Meno astuto di quanto vorrebbe credere, Eresia scivola verso l'orrore attraverso i numeri, favorendo effetti shock, colpi di scena dubbi e macchinazioni improbabili…
Fin dall’inizio, l’idea di affidare all’illustre Hugh Grant il ruolo di uno psicopatico ossessionato dal rapporto che gli esseri umani hanno con la spiritualità e le sue molteplici dottrine contraddittorie era già un ottimo argomento di vendita.
Eresia (Versione francese diEretico) si apre con una discussione ancora più significativa sulla pornografia e la sessualità tra le sorelle Barnes e Paxton (rispettivamente Sophie Thatcher e Chloe East), due missionarie della chiesa mormone.
I cineasti Scott Beck e Bryan Woods posizionano quindi abilmente la loro coppia tra insegnamenti e leggi appartenenti al passato e un presente libero da tutti i tabù.
Quindi le due giovani donne bussano alla porta del signor Reed (Grant), che le invita nella sua umile dimora con tutta l'ospitalità del mondo, ma non per scoprire come la religione potrebbe potenzialmente salvare la sua anima, ma piuttosto per sfidare le loro convinzioni. .

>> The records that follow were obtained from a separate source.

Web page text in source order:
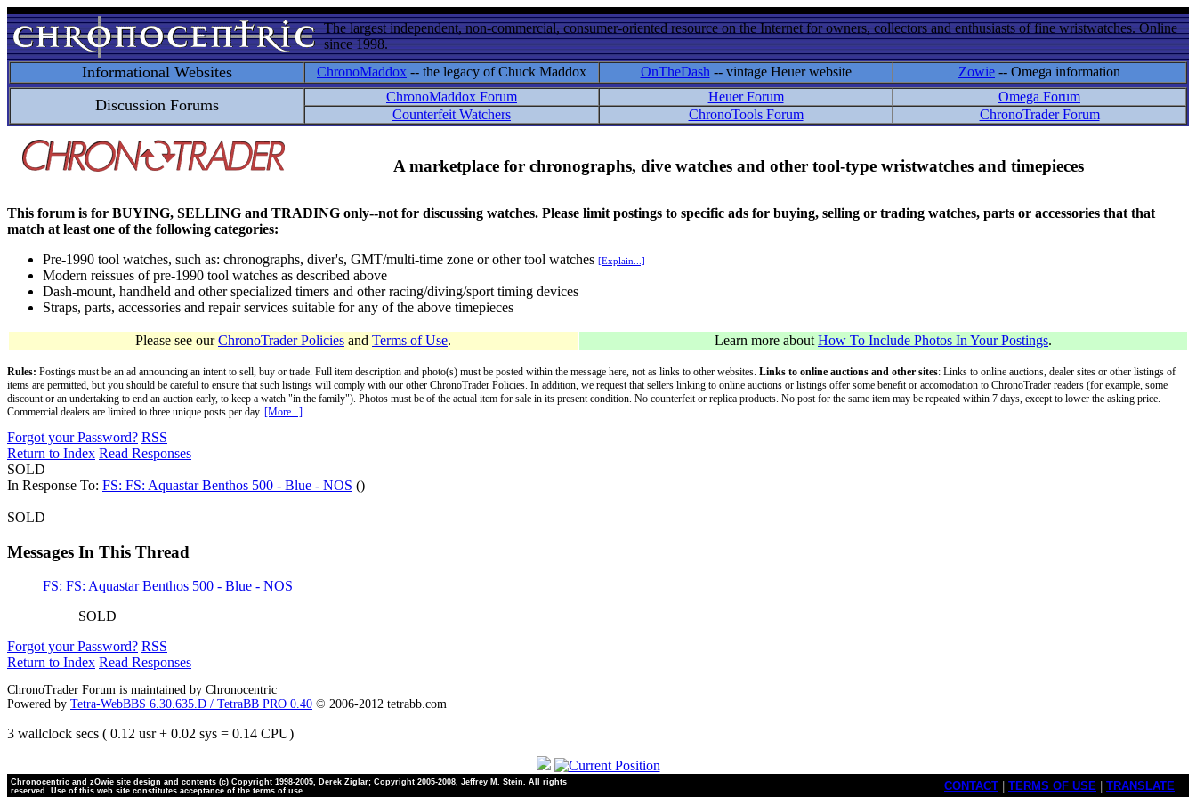
The largest independent, non-commercial, consumer-oriented resource on the Internet for owners, collectors and enthusiasts of fine wristwatches. Online
since 1998.
Informational Websites ChronoMaddox -- the legacy of Chuck Maddox OnTheDash -- vintage Heuer website Zowie -- Omega information
Discussion Forums ChronoMaddox Forum Heuer Forum
Omega Forum
Counterfeit Watchers
ChronoTools Forum ChronoTrader Forum
A marketplace for chronographs, dive watches and other tool-type wristwatches and timepieces
This forum is for BUYING, SELLING and TRADING only--not for discussing watches. Please limit postings to specific ads for buying, selling or trading watches, parts or accessories that that
match at least one of the following categories:
Pre-1990 tool watches, such as: chronographs, diver's, GMT/multi-time zone or other tool watches [Explain...]
Modern reissues of pre-1990 tool watches as described above
Dash-mount, handheld and other specialized timers and other racing/diving/sport timing devices
Straps, parts, accessories and repair services suitable for any of the above timepieces
Please see ourChronoTrader Policies and Terms of Use. Learn more about How To Include Photos In Your Postings.
Rules: Postings must be an ad announcing an intent to sell, buy or trade. Full item description and photo(s) must be posted within the message here, not as links to other websites. Links to online auctions and other sites: Links to online auctions, dealer sites or other listings of
items are permitted, but you should be careful to ensure that such listings will comply with our other ChronoTrader Policies. In addition, we request that sellers linking to online auctions or listings offer some benefit or accomodation to ChronoTrader readers (for example, some
discount or an undertaking to end an auction early, to keep a watch "in the family"). Photos must be of the actual item for sale in its present condition. No counterfeit or replica products. No post for the same item may be repeated within 7 days, except to lower the asking price.
Commercial dealers are limited to three unique posts per day. [More...]
Forgot your Password? RSS
Return to Index Read Responses
SOLD
In Response To: FS: FS: Aquastar Benthos 500 - Blue - NOS ()
SOLD
Messages In This Thread
FS: FS: Aquastar Benthos 500 - Blue - NOS
SOLD
Forgot your Password? RSS
Return to Index Read Responses
ChronoTrader Forum is maintained by Chronocentric
Powered by Tetra-WebBBS 6.30.635.D / TetraBB PRO 0.40 © 2006-2012 tetrabb.com
3 wallclock secs ( 0.12 usr + 0.02 sys = 0.14 CPU)
Chronocentric and zOwie site design and contents (c) Copyright 1998-2005, Derek Ziglar; Copyright 2005-2008, Jeffrey M. Stein. All rights
reserved. Use of this web site constitutes acceptance of the terms of use.
CONTACT TERMS OF USE TRANSLATE

Dopo un po', i due si rendono conto con che tipo di individuo hanno a che fare e che non potranno lasciare la casa di quest'ultimo così facilmente come avrebbero potuto pensare, anche se il conduttore continua ad affermare il contrario.
La prima ora diEresia è eccellente sotto ogni aspetto, guidato da tutti i soggetti coinvolti, sia davanti che dietro la telecamera. Il fatto che i due registi riescano a creare tanta tensione e disagio attorno ad una discussione da salotto tanto verbosa quanto pungente sulla fede è già un miracolo.
Mentre Hugh Grant si rivela particolarmente efficace nei panni di quest'uomo tanto gentile quanto cortese (ma comunque intimidatorio), le luci soffuse, le inquadrature incongrue e i movimenti di macchina appena sconcertanti ci fanno percepire perfettamente il disagio del due ospiti.
Ancora una volta, l’idea di offendere si rivela più potente della paura stessa.
Tutto ciò ci porta a un momento fatidico in cui il proprietario del locale fa una bella presentazione confrontando le principali religioni con diverse versioni del gioco Monopoly e la stessa melodia interpretata da diversi artisti nel corso del tempo. Allora il caro signor Reed dà alle due donne l'opportunità di ribadire o rinnegare la loro fede scegliendo una porta che potrebbe – o meno – condurle all'uscita.
È purtroppo da questo momento che i due cineasti al timone sfuggono completamente, rivelandosi incapaci di portare il loro discorso su questioni così delicate a una conclusione soddisfacente, o anche solo minimamente penetrante e articolata.
Sembrando in un primo momento in grado di imporsi come un'altra bella sorpresa nel cinema horror in questo anno particolarmente propizio per questo settore, Eresia scende in campo senza preavviso durante un atto finale fin troppo meccanico.
Meno astuto di quanto vorrebbe credere, Eresia scivola verso l'orrore attraverso i numeri, favorendo effetti shock, colpi di scena dubbi e macchinazioni improbabili, essi stessi alla disperata ricerca di una via d'uscita per uno scenario che ruota attorno all'illusione della scelta.
Peccato, perché la messa in scena non perde nulla della sua intensità e della sua propensione a giocare con le aspettative e la percezione dello spettatore. A questo proposito, Hugh Grant si è visibilmente divertito molto in questo ruolo controproducente, così come i suoi due compagni di gioco, altrettanto efficaci.
Alla fine, Eresia stupisce tanto quanto delude, lasciando sul tavolo troppo materiale sostanziale a favore di effetti sorprendenti il cui unico scopo sembra essere quello di deviare la conversazione.